Anaya falava muito pouco. Se não falassem com ela, ela nunca dizia uma palavra. Se ela não fizesse nada de errado, ninguém viria dizer uma palavra a ela. Às vezes, passavam-se semanas e ela ainda não falava. Tornara-se um hábito. Ao crescer, quanto mais ela perguntava, quanto mais ela falava, mais ela sofria, então, aprendeu a não falar.
Todo o seu trabalho era feito em silêncio. Depois das tarefas, Anaya bateu na porta de seus pais e, antes que pudessem abrir a porta, ela voltou para seu quarto no sótão.
A única coisa que Anaya não fazia em casa era preparar o café da manhã, isso porque ela não tinha habilidades culinárias e os pais não queriam comer comida r**m.
Ginny acordou por causa da batida, foi se arrumar e preparar o café da manhã para todos. Edgar tinha um emprego que era bom o suficiente e permitia que tivessem uma boa vida. Ginny foi ao quarto de Charlotte e a acordou gentilmente, abraçando-a e fazendo cócegas.
O sótão ficava bem acima do quarto de Charlotte, então o riso chegou até lá também. Anaya se encolheu em um canto por alguns minutos e ouviu. Quando as vozes pararam, ela esperou mais meia hora e depois saiu do canto e desceu as escadas novamente.
A primeira hora após acordar era o momento da família entre os três e Anaya não podia ser vista por perto nesse horário. Ela já tinha sido espancada uma vez porque sua presença pela manhã estragou o humor deles e, desde então, Anaya não interferia em seu tempo em família.
Anaya ficou do lado de fora da cozinha e esperou a comida cozinhar. Ginny fazia um café da manhã farto todos os dias para a filha e o marido, os servia e os fazia comer.

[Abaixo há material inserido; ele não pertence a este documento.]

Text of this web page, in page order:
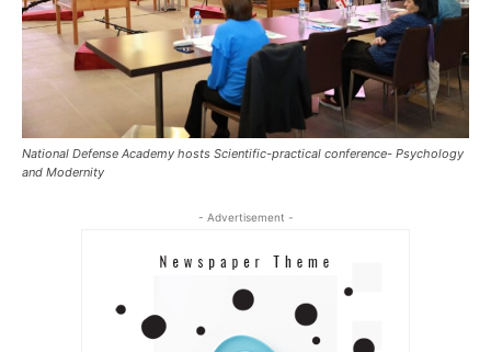
National Defense Academy hosts Scientific-practical conference- Psychology
and Modernity
- Advertisement -
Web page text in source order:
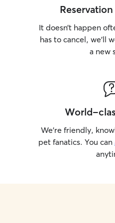
It doesn’t happen
has to cancel, we’ll
a new
World-
We’re friendly,
pet fanatics. You can
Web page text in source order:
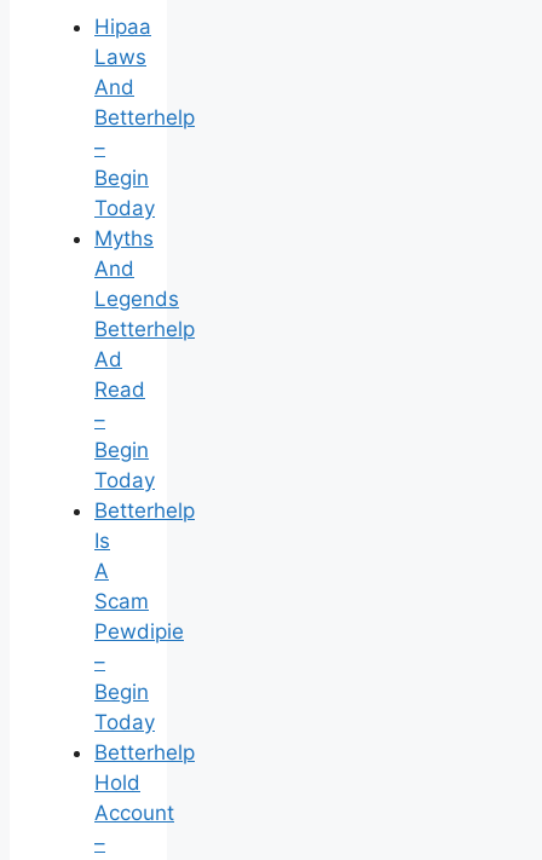
Hipaa
Laws
And
Betterhelp
–
Begin
Today
Myths
And
Legends
Betterhelp
Ad
Read
–
Begin
Today
Betterhelp
Is
A
Scam
Pewdipie
–
Begin
Today
Betterhelp
Hold
Account
–
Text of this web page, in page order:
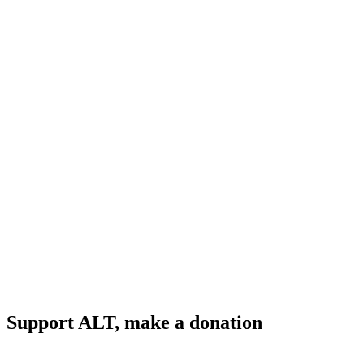
Support ALT, make a donation
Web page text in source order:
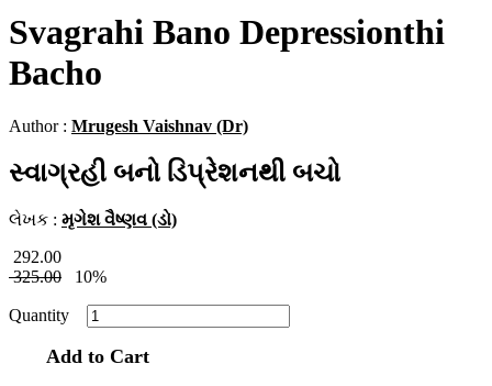
Svagrahi Bano Depressionthi
Bacho
Author : Mrugesh Vaishnav (Dr)
સ્વાગ્રહી બનો ડિપ્રેશનથી બચો
લેખક : મૃગેશ વૈષ્ણવ (ડો)
292.00
325.00
10%
Quantity
Add to Cart
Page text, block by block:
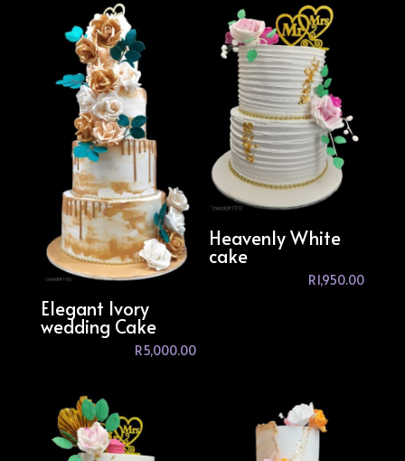
Elegant Ivory
wedding Cake
R5,000.00
Heavenly White
cake
R1,950.00
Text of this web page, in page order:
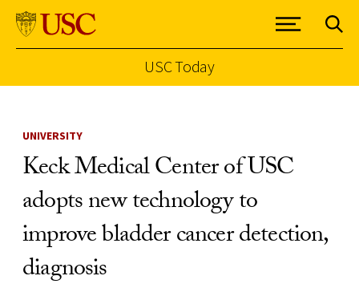
USC Today
UNIVERSITY
Keck Medical Center of USC
adopts new technology to
improve bladder cancer detection,
diagnosis
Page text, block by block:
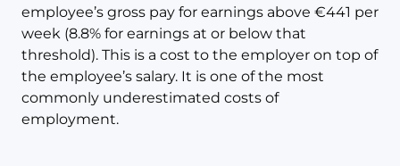
employee’s gross pay for earnings above €441 per
week (8.8% for earnings at or below that
threshold). This is a cost to the employer on top of
the employee’s salary. It is one of the most
commonly underestimated costs of
employment.
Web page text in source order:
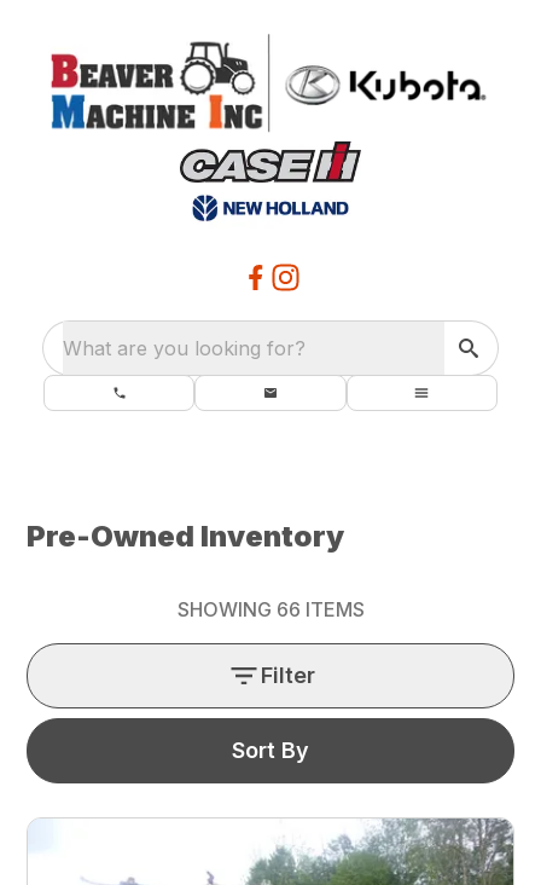
What are you looking for?
Pre-Owned Inventory
SHOWING 66 ITEMS
Filter
Sort By
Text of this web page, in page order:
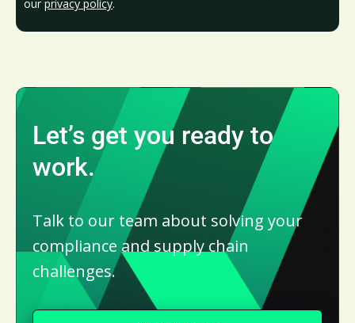
our privacy policy.
Let’s get you ready to
work.
Talk to our team about solving your
compliance and supply chain
challenges.
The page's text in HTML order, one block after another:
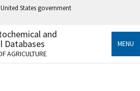
States government
use .gov
to an official government
United States.
and
Databases
AGRICULTURE
MENU
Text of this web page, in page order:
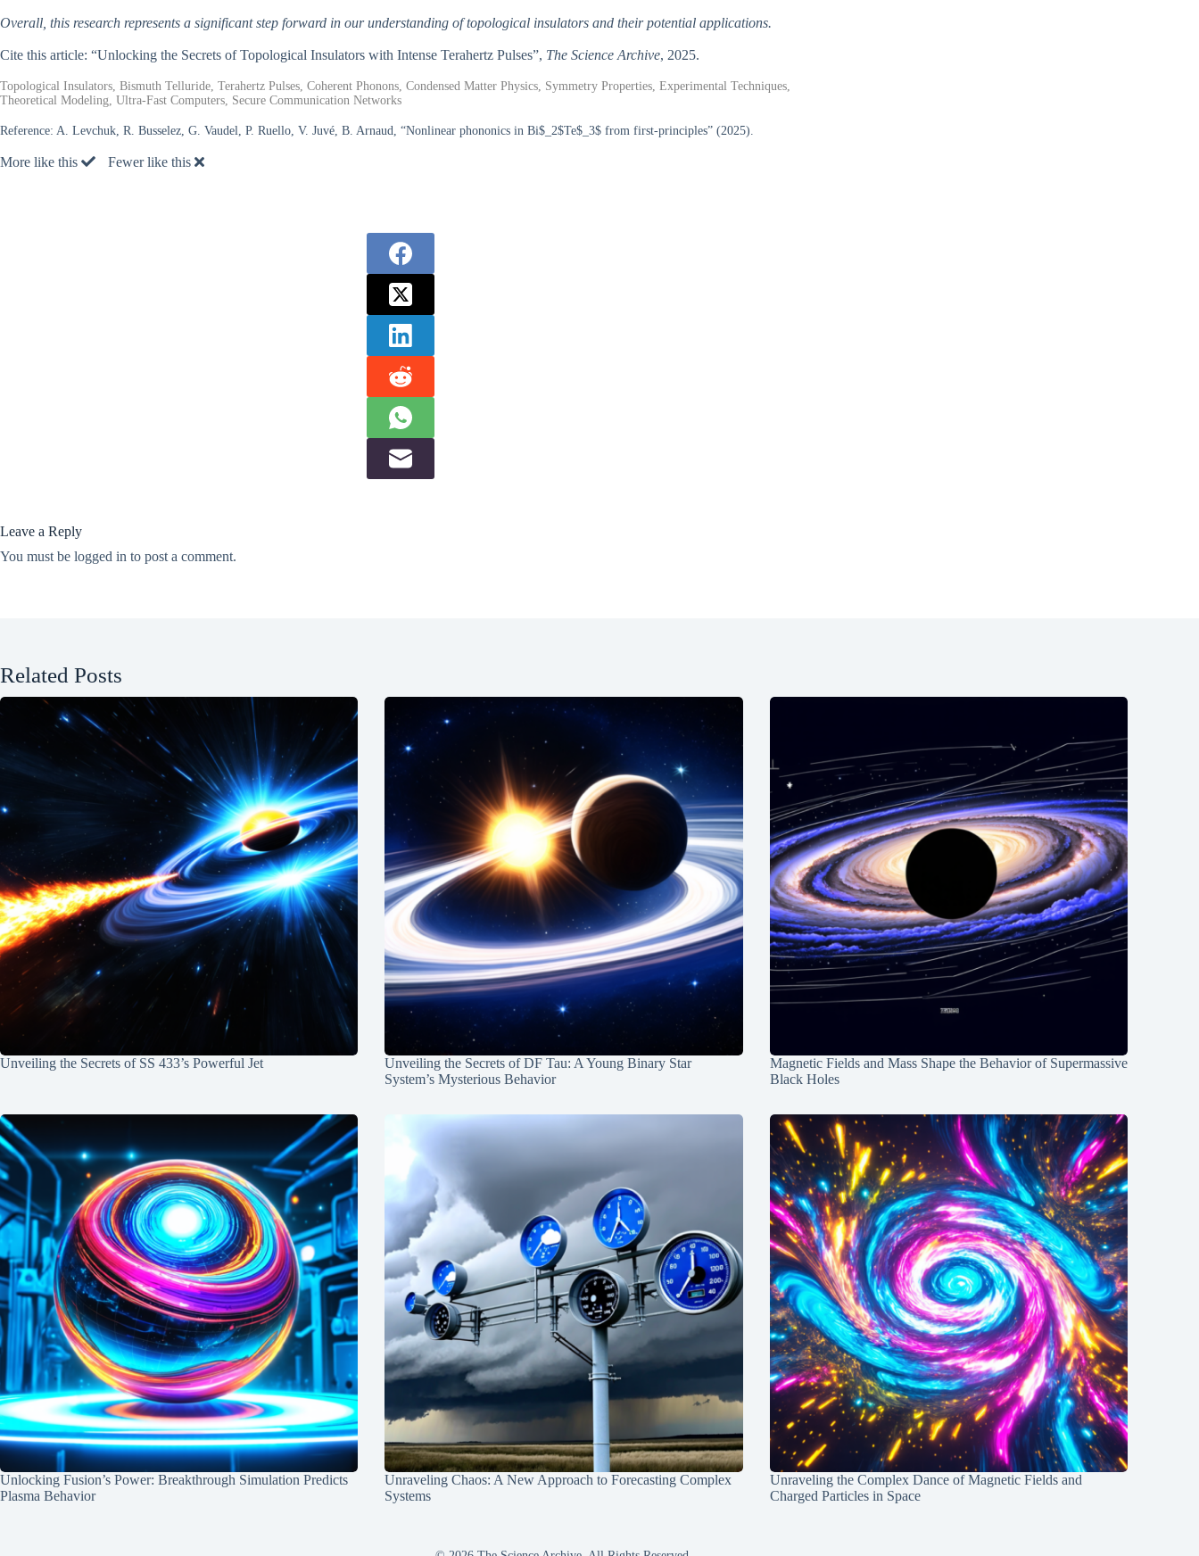
Overall, this research represents a significant step forward in our understanding of topological insulators and their potential applications.
Cite this article: “Unlocking the Secrets of Topological Insulators with Intense Terahertz Pulses”, The Science Archive, 2025.
Topological Insulators, Bismuth Telluride, Terahertz Pulses, Coherent Phonons, Condensed Matter Physics, Symmetry Properties, Experimental Techniques,
Theoretical Modeling, Ultra-Fast Computers, Secure Communication Networks
Reference: A. Levchuk, R. Busselez, G. Vaudel, P. Ruello, V. Juvé, B. Arnaud, “Nonlinear phononics in Bi$_2$Te$_3$ from first-principles” (2025).
More like this Fewer like this
Leave a Reply
You must be logged in to post a comment.
Related Posts
Unveiling the Secrets of SS 433’s Powerful Jet
Unveiling the Secrets of DF Tau: A Young Binary Star
System’s Mysterious Behavior
Magnetic Fields and Mass Shape the Behavior of Supermassive
Black Holes
Unlocking Fusion’s Power: Breakthrough Simulation Predicts
Plasma Behavior
Unraveling Chaos: A New Approach to Forecasting Complex
Systems
Unraveling the Complex Dance of Magnetic Fields and
Charged Particles in Space
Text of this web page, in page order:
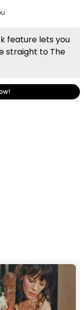
feature lets you
straight to The
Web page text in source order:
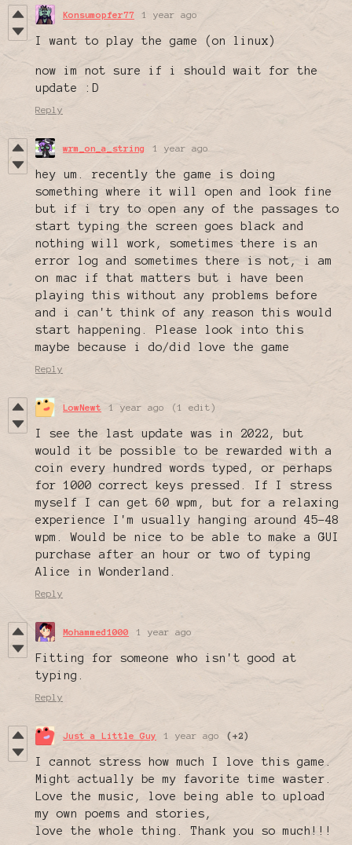
Konsumopfer77 1 year ago
I want to play the game (on linux)
now im not sure if i should wait for the
update :D
Reply
wrm_on_a_string 1 year ago
hey um. recently the game is doing
something where it will open and look fine
but if i try to open any of the passages to
start typing the screen goes black and
nothing will work, sometimes there is an
error log and sometimes there is not, i am
on mac if that matters but i have been
playing this without any problems before
and i can't think of any reason this would
start happening. Please look into this
maybe because i do/did love the game
Reply
LowNewt 1 year ago (1 edit)
I see the last update was in 2022, but
would it be possible to be rewarded with a
coin every hundred words typed, or perhaps
for 1000 correct keys pressed. If I stress
myself I can get 60 wpm, but for a relaxing
experience I'm usually hanging around 45-48
wpm. Would be nice to be able to make a GUI
purchase after an hour or two of typing
Alice in Wonderland.
Reply
Mohammed1000 1 year ago
Fitting for someone who isn't good at
typing.
Reply
Just a Little Guy 1 year ago (+2)
I cannot stress how much I love this game.
Might actually be my favorite time waster.
Love the music, love being able to upload
my own poems and stories,
love the whole thing. Thank you so much!!!
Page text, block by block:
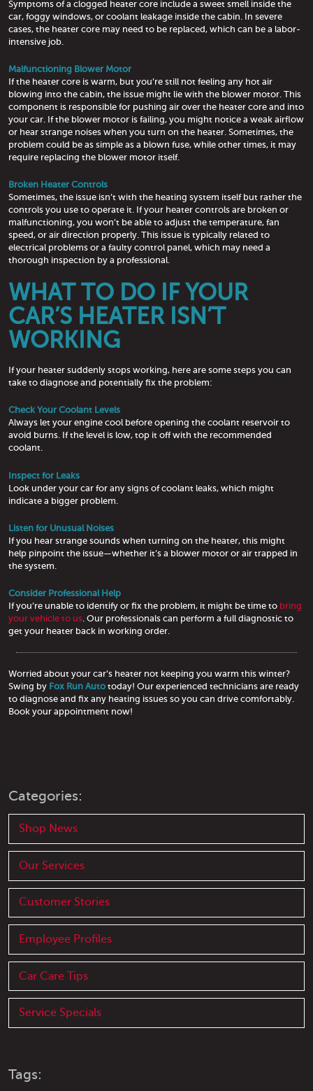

— Seu café da manhã está na bancada — Ginny jogou em Anaya antes de se juntar ao marido e à Charlotte na mesa.
Anaya foi até a bancada e viu um prato de purê de batatas e uma salsicha com uma torrada no prato. Ela pegou o prato e foi para fora do pátio para comer sob o sol. Esse ciclo repetitivo já tinha se enraizado na mente de Anaya, que não precisava pensar antes de se levantar e fazer qualquer coisa, assim como um robô. As pancadas doíam e era somente nesse momento que Anaya lembrava de que ainda era humana.